Even those who practise justice do so against their will because they lack the power
to do wrong. This we would realize if we clearly imagined ourselves granting to both
the just and the unjust the freedom to do whatever they liked. We could then follow
both of them and observe where their desires led them, and we would catch the just
man red handed travelling the same road as the unjust. The reason is the desire for
undue gain which every organism by nature pursues as good, but the law forcibly
side tracks him to honour equality. The freedom I just mentioned would most easily
occur if these men had the power which they say the ancestor of the Lydian Gyges
possessed. The story is that he was a shepherd in the service of the ruler of Lydia.
There was a violent rainstorm and an earthquake which broke open the ground and
created a chasm at the place where he was tending sheep. Seeing this and
marvelling, he went down into it. He saw, besides many other wonders of which we
are told, a hollow bronze horse. There were window-like openings in it; he climbed
through one of them and caught sight of a corpse which seemed of more than human
stature, wearing nothing but a ring of gold on its finger. This ring the shepherd put on
and came out.

He arrived at the usual monthly meeting which reported to the king on the state of the
flocks, wearing the ring. As he was sitting among the others he happened to twist the
hoop of the ring towards himself, to the inside of his hand, and as he did this he
became invisible to those sitting near him and they went off talking as if he had gone.

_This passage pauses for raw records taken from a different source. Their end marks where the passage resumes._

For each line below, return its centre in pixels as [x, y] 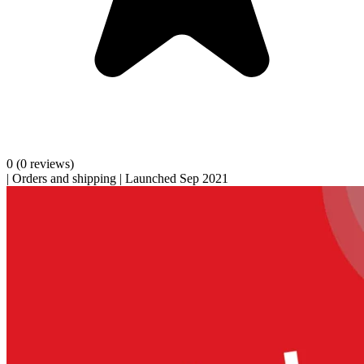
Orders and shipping [64, 178]
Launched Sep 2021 [177, 178]
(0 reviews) [45, 163]

He marvelled at this and, putting in the ring, turned the hoop outward again and
became visible. Perceiving this he tested whether the ring had this power and so it
happened: if he turned the hoop inwards he became invisible, but he was visible
when he turned it outwards. When he realized this, he at once arranged to become
one of the messengers of the king. He went, committed adultery with the king‘s wife,
attacked the king with her help, killed him, and took over the kingdom. Now if there
were two such rings, one worn by the just man, the other by the unjust, no one, as
these people think, would be so incorruptible that he would stay on the path of justice
or bring himself to keep away from other people‘s property and not touch it, when he
could with impunity take whatever he wanted from the market, go into houses and
have sexual relations with anyone he wanted, kill anyone, free all those he wished
from prison, and do other things which would make him like a god among men.